Department of Medical Microbiology, Faculty of Medicine, University of Manitoba, Winnipeg, Manitoba R3E 0J6, Canada.
J Virol. 2010 Oct;84(20):10888-906. doi: 10.1128/JVI.00431-10. Epub 2010 Aug 11.
Because they are obligate intracellular parasites, all viruses are exclusively and intimately dependent upon host cells for replication. Viruses, in turn, induce profound changes within cells, including apoptosis, morphological changes, and activation of signaling pathways. Many of these alterations have been analyzed by gene arrays, which measure the cellular "transcriptome." Until recently, it has not been possible to extend comparable types of studies to globally examine all the host cellular proteins, which are the actual effector molecules. We have used stable isotope labeling by amino acids in cell culture (SILAC), combined with high-throughput two-dimensional (2-D) high-performance liquid chromatography (HPLC)/mass spectrometry, to determine quantitative differences in host proteins after infection of human lung A549 cells with human influenza virus A/PR/8/34 (H1N1) for 24 h. Of the 4,689 identified and measured cytosolic protein pairs, 127 were significantly upregulated at >95% confidence, 153 were significantly downregulated at >95% confidence, and a total of 87 proteins were upregulated or downregulated more than 5-fold at >99% confidence. Gene ontology and pathway analyses indicated differentially regulated proteins and included those involved in host cell immunity and antigen presentation, cell adhesion, metabolism, protein function, signal transduction, and transcription pathways.
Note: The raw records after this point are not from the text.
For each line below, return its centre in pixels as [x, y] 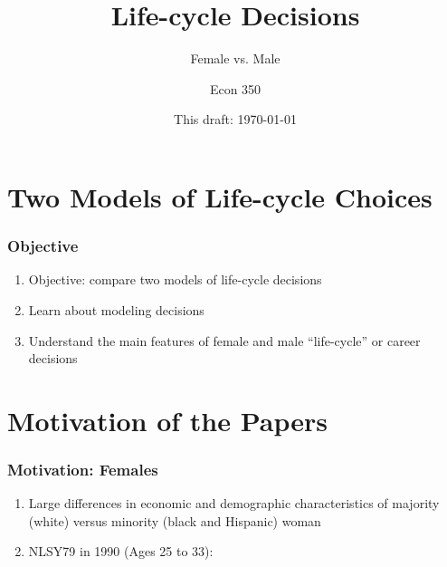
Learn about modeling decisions [116, 309]
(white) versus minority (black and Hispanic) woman [175, 520]
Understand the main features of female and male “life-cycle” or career [224, 340]
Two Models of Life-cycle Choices [220, 196]
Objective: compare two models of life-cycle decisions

由于病毒是专性细胞内寄生虫,因此它们完全且紧密地依赖宿主细胞进行复制。反过来,病毒会在细胞内引起深刻的变化,包括细胞凋亡、形态变化和信号通路的激活。许多这些变化已经通过基因芯片进行了分析,基因芯片测量细胞的“转录组”。直到最近,还不可能进行类似的研究来全面检查所有作为实际效应分子的宿主细胞蛋白。我们使用稳定同位素标记的氨基酸在细胞培养物中进行了研究(SILAC),并结合二维(2-D)高效液相色谱(HPLC)/质谱的高通量技术,以确定在感染人类流感病毒 A/PR/8/34(H1N1)24 小时后,人类肺 A549 细胞中宿主蛋白的定量差异。在所鉴定和测量的 4689 个细胞质蛋白对中,有 127 个以>95%的置信度显著上调,有 153 个以>95%的置信度显著下调,共有 87 个蛋白的上调或下调超过 5 倍,置信度>99%。基因本体论和途径分析表明,差异调节的蛋白包括参与宿主细胞免疫和抗原呈递、细胞黏附、代谢、蛋白功能、信号转导和转录途径的蛋白。